Large volume metrology measurements are conducted at every major phase of alignment and integration of large scale extraterrestrial instruments, for example, the Integrated Science Instrument Module which forms the main payload of the James Webb Space Telescope at NASA Goddard Space Flight Center. Placement of components within large scale assemblies may require precisely locating metrology targets and predicting locations of targets that may be out of view. A network of both ambient and cryogenic metrology measurements may be used to verify that components of the large scale extraterrestrial instrument and ground support equipment conform to the predicted position and orientation at various integration and alignment states. The combining of multiple location and orientation measurements and their uncertainties from the network of different metrology instruments may be accomplished using various data gathering and data analysis tools or programs. The resulting measurements and their uncertainties constitute a metrology calibration database for a particular test configuration.

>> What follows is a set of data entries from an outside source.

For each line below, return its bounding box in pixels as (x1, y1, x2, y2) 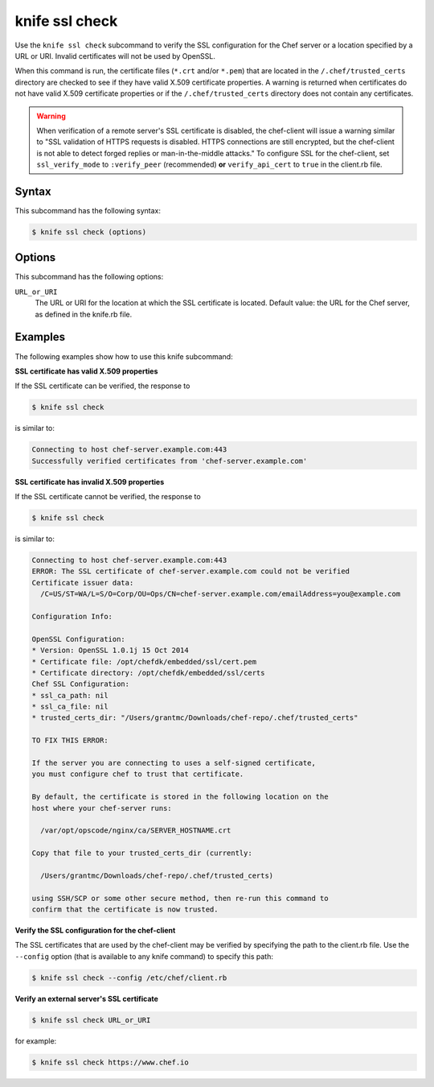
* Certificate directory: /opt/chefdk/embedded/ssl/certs (31, 668, 265, 677)
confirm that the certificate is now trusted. (31, 905, 219, 914)
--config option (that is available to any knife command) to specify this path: (14, 951, 273, 961)
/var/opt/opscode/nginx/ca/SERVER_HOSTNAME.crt (40, 826, 231, 835)
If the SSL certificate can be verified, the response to (14, 381, 190, 391)
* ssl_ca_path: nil (31, 691, 108, 700)
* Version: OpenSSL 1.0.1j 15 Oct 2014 (31, 646, 189, 655)
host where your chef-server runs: (31, 804, 172, 812)

Best-fit transformations are routinely used in metrology to adjust the position and orientation of points, objects, coordinate systems, and measurement instruments. A best-fit spatial-transformation, however, transforms nominal targets without regard to the uncertainty in those targets. In principle, it is possible to apply hundreds of transformations back-and forth between common targets in two different databases with only negligible round-off error when using double precision operations. In practice, however, there is an accuracy penalty associated with applying a transformation to common measured targets that is dependent on the uncertainty in those targets.
Monte Carlo simulations are routinely used in the aerospace and other industries to explore the sensitivity in the output of complex systems by iteratively varying the input parameters within statistical limits. These complex systems can be mathematical or physical in nature and usually contain multiple coupled degrees of freedom where closed-form solutions are difficult or impossible to obtain. A Monte Carlo approach is well suited to characterizing the sensitivity of transformed 3D-points because of the nonlinearity associated with a composite rotation matrix.